How ReD Fits Into Waymo's Broader Testing
Waymo has for years tested its self-driving system through a mix of real-world driving data, prepared test scenarios, and large computer simulations. ReD fits into the simulation and scenario-testing layer as a way to compare behaviour. Instead of asking only "did the system avoid a crash?", the model allows a deeper question: "did the system respond the way a competent human driver would have, or better?"
That is a meaningful refinement. A self-driving system could theoretically avoid a crash by making a manoeuvre that no human driver would ever execute — something that works once but turns out to be fragile and breaks when a slightly different version of the problem appears. A human-reference baseline adds a consistency check. It asks: is this not just safe, but also robustly safe in ways that align with how human drivers actually handle the road?

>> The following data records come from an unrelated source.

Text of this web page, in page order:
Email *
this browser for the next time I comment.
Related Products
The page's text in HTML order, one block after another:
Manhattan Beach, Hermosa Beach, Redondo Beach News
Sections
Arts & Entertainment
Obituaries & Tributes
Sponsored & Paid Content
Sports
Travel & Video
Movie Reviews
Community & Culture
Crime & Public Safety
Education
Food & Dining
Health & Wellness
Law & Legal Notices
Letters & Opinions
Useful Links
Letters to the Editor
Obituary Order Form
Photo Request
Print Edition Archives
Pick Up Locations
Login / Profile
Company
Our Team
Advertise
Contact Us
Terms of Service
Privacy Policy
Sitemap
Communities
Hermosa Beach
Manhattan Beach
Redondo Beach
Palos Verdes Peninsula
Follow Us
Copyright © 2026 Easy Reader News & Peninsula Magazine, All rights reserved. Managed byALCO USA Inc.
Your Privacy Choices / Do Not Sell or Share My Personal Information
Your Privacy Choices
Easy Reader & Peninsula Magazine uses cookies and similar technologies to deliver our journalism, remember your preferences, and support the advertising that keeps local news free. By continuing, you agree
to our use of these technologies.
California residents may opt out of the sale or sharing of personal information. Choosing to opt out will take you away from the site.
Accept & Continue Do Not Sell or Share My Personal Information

Worth flagging: ReD is not a model of perfect driving. Human drivers cause millions of crashes each year. The baseline here is competent, safety-conscious driving — a meaningful bar, but not an especially high one in absolute terms. Waymo's stated goal is that its system should avoid the crashes a competent human would avoid, and ideally prevent more crashes than humans do. Whether ReD's mathematical representation of human decision-making actually captures the full range of how competent humans behave in complex, chaotic driving situations is a question that independent researchers will certainly want to examine closely.
The Bigger Picture: How the Industry Is Maturing
The autonomous vehicle field has wrestled with safety testing methodology since serious self-driving programmes began. Early research from the RAND Corporation showed something sobering: to prove through real-world driving alone that a self-driving car is safer than humans, you would need hundreds of billions of test miles — an impossible bar. That finding pushed the entire industry toward computer simulation and carefully designed test scenarios, which is where most major programmes operate today.

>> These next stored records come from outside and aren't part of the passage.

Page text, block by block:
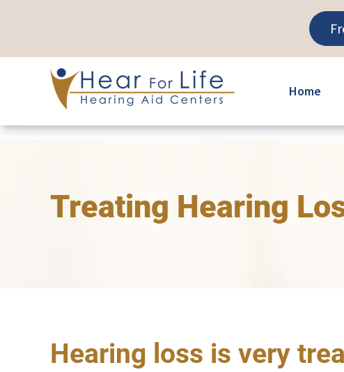
Home
Treating Hearing
Hearing loss is very
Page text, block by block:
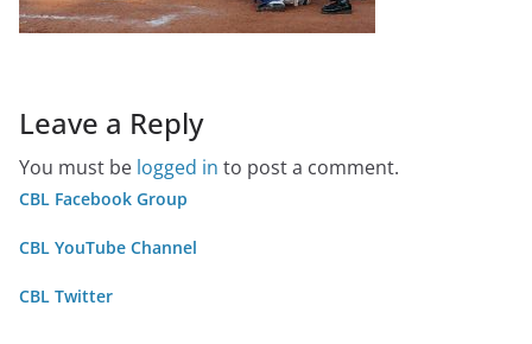
Leave a Reply
You must be logged in to post a comment.
CBL Facebook Group
CBL YouTube Channel
CBL Twitter
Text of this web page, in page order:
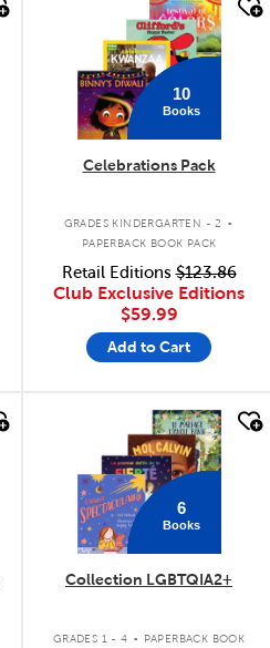
quick look
10
Books
Celebrations Pack
GRADES KINDERGARTEN - 2 .
PAPERBACK BOOK PACK
Retail Editions$123.86
Club Exclusive Editions
$59.99
Add to Cart
quick look
6
Books
Collection LGBTQIA2+
GRADES 1 - 4 .
PAPERBACK BOOK
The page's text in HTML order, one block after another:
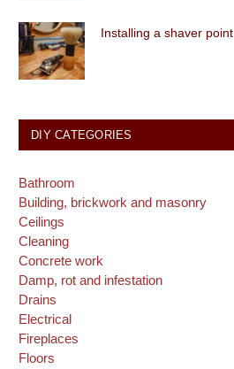
Installing a shaver point
DIY CATEGORIES
Bathroom
Building, brickwork and masonry
Ceilings
Cleaning
Concrete work
Damp, rot and infestation
Drains
Electrical
Fireplaces
Floors
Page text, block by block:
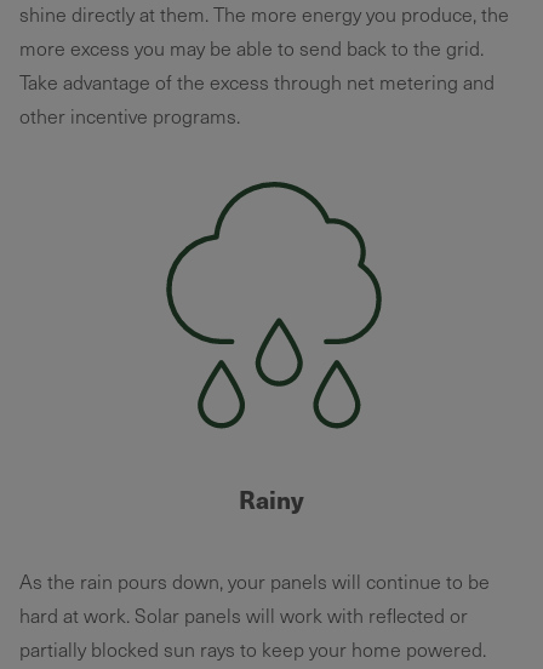
shine directly at them. The more energy you produce, the
more excess you may be able to send back to the grid.
Take advantage of the excess through net metering and
other incentive programs.
Rainy
As the rain pours down, your panels will continue to be
hard at work. Solar panels will work with reflected or
partially blocked sun rays to keep your home powered.
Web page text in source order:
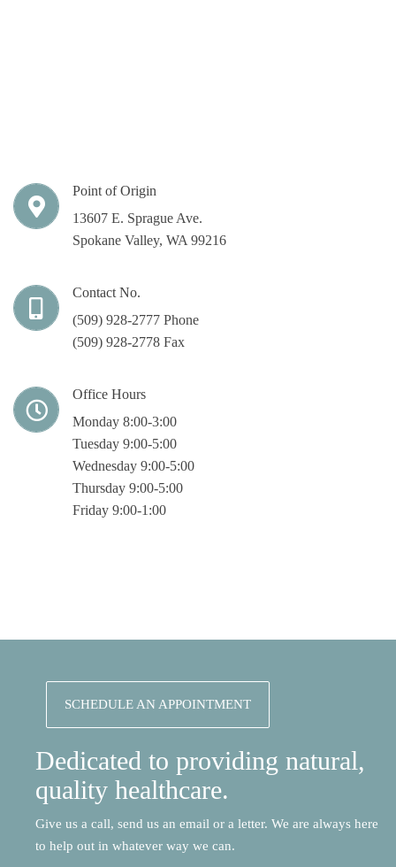
Point of Origin
13607 E. Sprague Ave.
Spokane Valley, WA 99216
Contact No.
(509) 928-2777 Phone
(509) 928-2778 Fax
Office Hours
Monday 8:00-3:00
Tuesday 9:00-5:00
Wednesday 9:00-5:00
Thursday 9:00-5:00
Friday 9:00-1:00
SCHEDULE AN APPOINTMENT
Dedicated to providing natural,
quality healthcare.
Give us a call, send us an email or a letter. We are always here
to help out in whatever way we can.

We have seen similar patterns in other engineering fields as they matured. In cybersecurity, the industry moved from intuition-based approaches to formal threat models — frameworks like STRIDE became the language regulators and auditors expected to see. Autonomous vehicle safety is moving through a similar shift: from "we drove X million miles without major incidents" to "here is our formal model of the risks we face and here is how our system handles them." ReD is an early, public example of that transition for Waymo.
What Happens Next
Waymo has described ReD's concept but has not yet released the model itself for outside researchers to examine and challenge. That gap — between describing how something works and actually opening it up for independent verification — is something the safety research community will notice. Whether Waymo eventually publishes the details of ReD's parameters, invites academic review, or includes it in regulatory filings will signal how serious the company is about transparency and accountability.
The practical near-term stakes are high: the 6th-generation system's rollout into more cities and more driving conditions will inevitably encounter scenarios and edge cases that ReD's designers did not anticipate. A reference model is only as good as its ability to generalise beyond the problems its creators had already thought through.
For anyone interested in how autonomous vehicles become safe enough to trust, this is a development worth following. If ReD holds up under scrutiny, it could become more than just a tool for Waymo — it could shape how the entire industry thinks about validating that self-driving cars belong on public roads.